Вскоре другие пришли – наверно, кто-то из соседей упорно стучал – те оказались въедливые: привязали Сысоева к стулу, прозрачной липкой лентой с треском примотали, пустили воду в ванной, топить его будут, поставили чайник на плиту, кипяток в рот заливать.

– Чуешь, чем пахнет, дед? – спросил один.

– Жареным, пахнет, дед, – уточнил другой.

– Утюг, паяльник есть? – деловитым тоном осведимился третий. – Утюг, – он положил руку на сердце, – я тебе в живот провалю, а паяльник, – он поднял и сразу опустил палец, – в жопу, – пальцем будто через заборчик перемахнув.

– Яйца ему лучше подрежь! – сквозь зубы процедила девчонка, такая милая, с юным лицом. – Дыму не будет.
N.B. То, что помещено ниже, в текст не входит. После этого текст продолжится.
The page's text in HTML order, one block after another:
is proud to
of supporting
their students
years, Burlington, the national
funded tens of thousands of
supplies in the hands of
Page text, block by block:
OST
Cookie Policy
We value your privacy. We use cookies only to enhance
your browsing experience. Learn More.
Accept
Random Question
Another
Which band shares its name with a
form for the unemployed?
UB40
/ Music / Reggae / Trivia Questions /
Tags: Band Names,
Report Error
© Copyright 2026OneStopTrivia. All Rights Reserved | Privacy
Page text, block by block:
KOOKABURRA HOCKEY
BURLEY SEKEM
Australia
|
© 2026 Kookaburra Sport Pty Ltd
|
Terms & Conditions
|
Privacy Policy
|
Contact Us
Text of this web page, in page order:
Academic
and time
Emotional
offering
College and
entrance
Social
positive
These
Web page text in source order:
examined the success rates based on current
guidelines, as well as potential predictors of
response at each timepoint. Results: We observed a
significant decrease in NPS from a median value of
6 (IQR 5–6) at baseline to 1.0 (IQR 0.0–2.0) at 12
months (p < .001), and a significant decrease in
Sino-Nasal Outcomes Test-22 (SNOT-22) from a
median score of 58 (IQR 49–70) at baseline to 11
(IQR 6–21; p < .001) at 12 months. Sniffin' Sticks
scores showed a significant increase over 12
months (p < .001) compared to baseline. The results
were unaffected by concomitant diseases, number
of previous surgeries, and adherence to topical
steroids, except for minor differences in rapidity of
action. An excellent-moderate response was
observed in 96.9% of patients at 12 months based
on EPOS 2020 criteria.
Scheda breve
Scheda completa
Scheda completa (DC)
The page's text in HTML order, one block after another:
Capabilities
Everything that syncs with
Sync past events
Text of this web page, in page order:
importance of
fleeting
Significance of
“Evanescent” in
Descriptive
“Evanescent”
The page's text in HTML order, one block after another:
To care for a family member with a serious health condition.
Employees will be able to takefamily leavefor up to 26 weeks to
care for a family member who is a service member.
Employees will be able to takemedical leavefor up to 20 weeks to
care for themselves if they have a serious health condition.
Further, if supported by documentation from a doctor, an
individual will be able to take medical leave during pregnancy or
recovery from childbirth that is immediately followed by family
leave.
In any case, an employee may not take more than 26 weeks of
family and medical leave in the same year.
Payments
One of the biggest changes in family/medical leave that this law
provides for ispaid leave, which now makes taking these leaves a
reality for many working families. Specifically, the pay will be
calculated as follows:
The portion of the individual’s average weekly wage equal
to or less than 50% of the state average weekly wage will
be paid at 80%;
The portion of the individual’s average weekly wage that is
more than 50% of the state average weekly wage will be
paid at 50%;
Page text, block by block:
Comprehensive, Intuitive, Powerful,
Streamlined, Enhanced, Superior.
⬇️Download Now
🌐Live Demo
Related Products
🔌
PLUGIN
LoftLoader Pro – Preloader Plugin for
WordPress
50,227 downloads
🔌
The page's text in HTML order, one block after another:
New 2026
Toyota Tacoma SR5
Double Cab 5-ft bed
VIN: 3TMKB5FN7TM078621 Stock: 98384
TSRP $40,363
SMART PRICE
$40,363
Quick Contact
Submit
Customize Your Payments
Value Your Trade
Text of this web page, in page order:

Она, как Сысоев понял, нотариусом была, молодой специалист, чистые бумаги и печать с собой принесла.

– Гляньте-ка, а он в куклы играет. Тащи-ка одну сюда.

Принес куклу Агнию, положил на бок табуретку, куклу к ножке той же прозрачной лентой прилепил.

– Смотри, дед, что с тобой будет. Хорошо смотри. Вот я твоей кукле паяльничек в жопу вставляю. Пластмассой жареной пахнет. А то мясом твоим пахнуть будет, усек?

– Ты ей глаз голубой выжги, – посоветовала девушка, прикуривая. – Все же меньше дыму.

Дым все же вился, и от Агнии, и от девушки, чья белизна и свежесть были воистину ангельскими.

– Ничего куколка была, – с неподдельной грустью вздохнула она, когда оба глаза Агнии превратились в оплавленные дыры.

– Ну что, будем колоться, партизан?

Сысоев вдруг широко улыбнулся, потом стал хохотать, запрокинув голову. Ему предложили именно тот конец света, которого он жаждал все эти годы, но почему-то было вполне ясно, что до конца они дело не доведут.

Развязали, ушли. Сысоев принял ванну. Он плакал, сидя в ванной, потому что в первый и последний раз – сорвалось, а другого такого шанса уже не будет.